顾自迷离阑珊之晕
葛思凡站在那里,脖子后有胸前相机吊带的重感,很不舒服,习惯了就好了,他也没有为这一个新相机高兴多少,反而略感烦闷,这个月还要加班啊。
咔嚓,咔嚓,秋天特有的声音。他一言不发。这条街在这个季节还是很漂亮的,两旁的距离适中的树,往稍远些看,树上的红叶成一个窄v字形,像一个鲜艳的圆规?

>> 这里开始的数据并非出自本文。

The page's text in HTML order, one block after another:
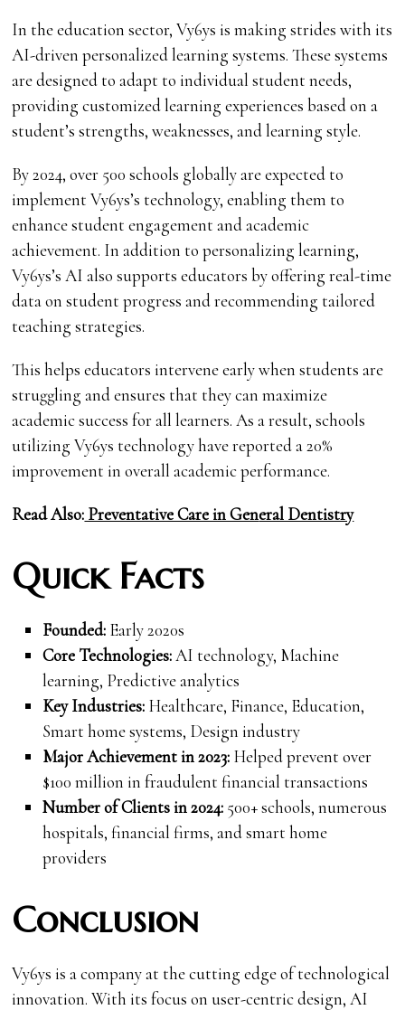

真是烂泥般的比喻,脸上的笑容忽然浮现却转瞬即逝,他爱笑,大多时候只是心里在笑,除了现在这样的时候以外,大多数还是冷笑和嘲笑。今天之所以外出,可不是单纯的来拍什么昆虫,昨晚收到任务,有领导视察,主管要求他做文稿,时间足,所以才敢这么悠悠慢行。
早晨五点钟起床,穿的不少,坐公车时只有他一人,后来慢慢人多了,摘下耳机,离烟火气近一点他心烦,离远了却又不安。好在那时离下车不远。
过了这条街转弯,短直桥下还有路,现在下面某一个位置,朝阳光映过来,桥影和远处一栋楼的影子,正好夹着一道光落在地上,那光笔直,在桥下异常透亮,与窄窄的河水形成一个十字形。河水很清,底部是白瓷砖,带光纹的那种,仔细看能看得到。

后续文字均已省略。